*** Begin section ***
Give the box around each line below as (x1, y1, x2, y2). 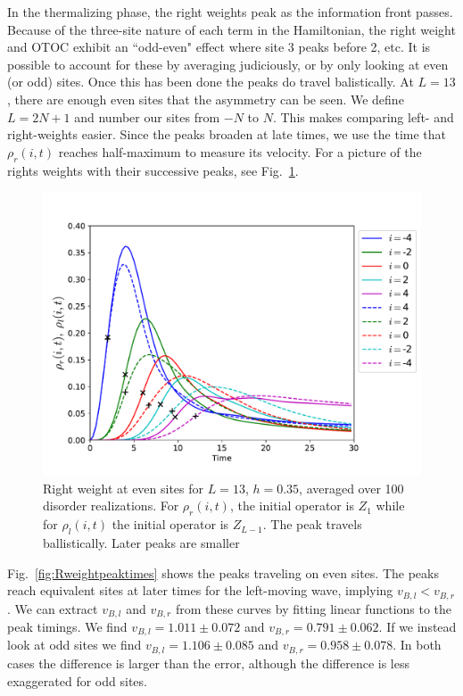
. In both (393, 635, 442, 654)
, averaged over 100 (299, 478, 404, 497)
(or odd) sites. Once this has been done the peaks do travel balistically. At (7, 72, 414, 91)
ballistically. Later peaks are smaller (43, 533, 240, 551)
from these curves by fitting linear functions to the (175, 599, 452, 617)
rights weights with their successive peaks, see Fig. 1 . (7, 161, 299, 179)
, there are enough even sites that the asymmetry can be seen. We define (7, 89, 404, 108)
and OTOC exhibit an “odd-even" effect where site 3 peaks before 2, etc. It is (7, 37, 431, 56)
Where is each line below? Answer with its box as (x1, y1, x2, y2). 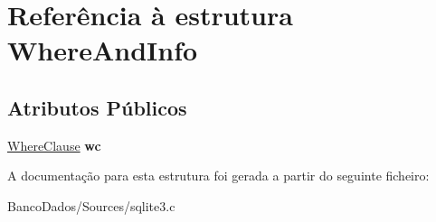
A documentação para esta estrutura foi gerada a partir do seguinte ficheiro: (7, 166, 430, 185)
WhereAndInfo (7, 32, 198, 69)
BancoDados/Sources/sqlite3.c (7, 196, 175, 215)
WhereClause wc (7, 135, 101, 154)
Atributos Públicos (7, 93, 187, 121)
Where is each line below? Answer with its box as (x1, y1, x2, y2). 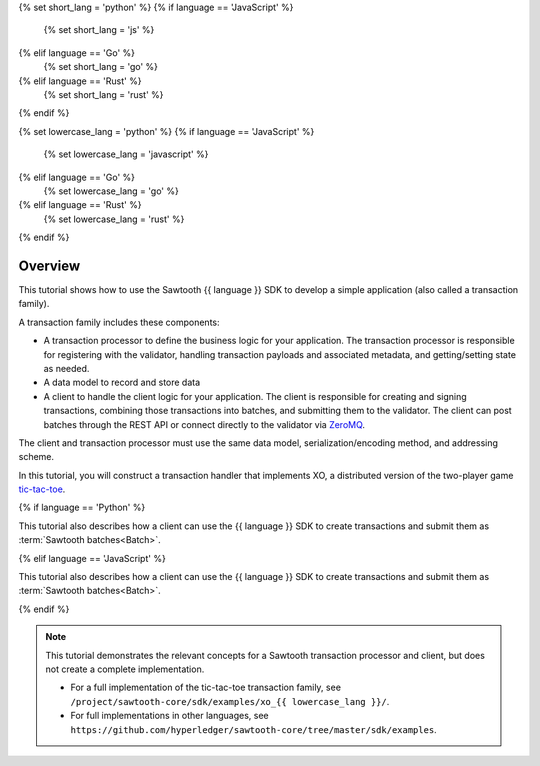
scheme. (18, 451, 55, 463)
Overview (18, 257, 81, 274)
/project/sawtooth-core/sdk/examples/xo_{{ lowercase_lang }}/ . (70, 695, 390, 707)
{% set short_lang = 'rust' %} (43, 88, 164, 100)
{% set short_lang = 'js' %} (43, 24, 155, 36)
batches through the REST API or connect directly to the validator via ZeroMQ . (43, 418, 365, 430)
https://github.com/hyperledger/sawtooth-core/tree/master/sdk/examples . (70, 723, 437, 735)
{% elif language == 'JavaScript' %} (18, 552, 167, 564)
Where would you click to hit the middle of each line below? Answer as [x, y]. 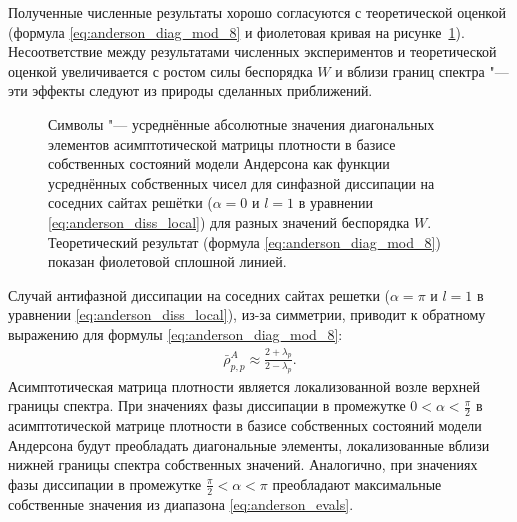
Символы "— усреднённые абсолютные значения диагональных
*** End section ***
__THE PROBLEM__:
Output all of the entries once more, word for word, with the images removed.

__EXERCISE OUTPUT__:
Give the box around each line below as (x1, y1, x2, y2). 
. In both (393, 635, 442, 654)
, averaged over 100 (299, 478, 404, 497)
(or odd) sites. Once this has been done the peaks do travel balistically. At (7, 72, 414, 91)
ballistically. Later peaks are smaller (43, 533, 240, 551)
from these curves by fitting linear functions to the (175, 599, 452, 617)
rights weights with their successive peaks, see Fig. 1 . (7, 161, 299, 179)
, there are enough even sites that the asymmetry can be seen. We define (7, 89, 404, 108)
and OTOC exhibit an “odd-even" effect where site 3 peaks before 2, etc. It is (7, 37, 431, 56)
Where is each line below? Answer with its box as (x1, y1, x2, y2). 
A documentação para esta estrutura foi gerada a partir do seguinte ficheiro: (7, 166, 430, 185)
WhereAndInfo (7, 32, 198, 69)
BancoDados/Sources/sqlite3.c (7, 196, 175, 215)
WhereClause wc (7, 135, 101, 154)
Atributos Públicos (7, 93, 187, 121)
Where is each line below? Answer with its box as (x1, y1, x2, y2). 
scheme. (18, 451, 55, 463)
Overview (18, 257, 81, 274)
/project/sawtooth-core/sdk/examples/xo_{{ lowercase_lang }}/ . (70, 695, 390, 707)
{% set short_lang = 'rust' %} (43, 88, 164, 100)
{% set short_lang = 'js' %} (43, 24, 155, 36)
batches through the REST API or connect directly to the validator via ZeroMQ . (43, 418, 365, 430)
https://github.com/hyperledger/sawtooth-core/tree/master/sdk/examples . (70, 723, 437, 735)
{% elif language == 'JavaScript' %} (18, 552, 167, 564)
Where would you click to hit the middle of each line below? Answer as [x, y]. 
Символы "— усреднённые абсолютные значения диагональных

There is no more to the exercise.